Wearing my local fs hat the only issue I have is that I'd like to avoid
the case where people accidentally configure their fs to never reclaim
the unlinked but open inodes after a crash.

> It might be more possible to ask them to complete recovery but move the
> unlinked inodes to a directory like /unlinked-inodes and consider the
> recovery complete before NFS actually runs.  If that is OK, and I believe
> it is, the result would be almost the same as the NFS server moving the
> file to that directory in the first place, using a server-based silly
> rename.

For the classis text book case of file systems with intent log this
doesn't make sense.  Open but unlinked inodes are only tracked in the
unlinked inode list, but do not have a name attached to them any more.
So we'd have to do a lot of effort to move it into a directory using
synthetic names while we already have a better data structure built
for exactly this use case.  We'll just need to delay the action performed
on it a little bit.  And that actions is really trivial - basically the
inodes is read into memory and then released again to execute the same
code we'd execute after dropping the last reference to an open but
unlinked inode.

> > It's a major pain for getting sensible semantics out of NFS.
> Please elaborate.  Would a server-based silly rename allow the sensible
> semantics you are looking for?

After delving so much into internals above I'll switch to my protocol
developers hereand say: we should only specify the on the wire semantics,
how it's implemented on the server is not our business.

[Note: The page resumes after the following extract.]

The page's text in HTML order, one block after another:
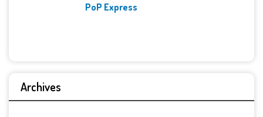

A NFS server that moves all files that are unlinked but open by a client
(note that this might be a problem for local opens or unlinks not going
through the nfs server) could provide semantics very close to the real
thing, but it would have to be creative about adjusting the link counts
sent to the client.

With my experience in local file systems and nfs servers I'd say it's much
simpler to let the file system do the hard work and let the NFS server
delay reclaiming of unlinked inodes after a crash in some way.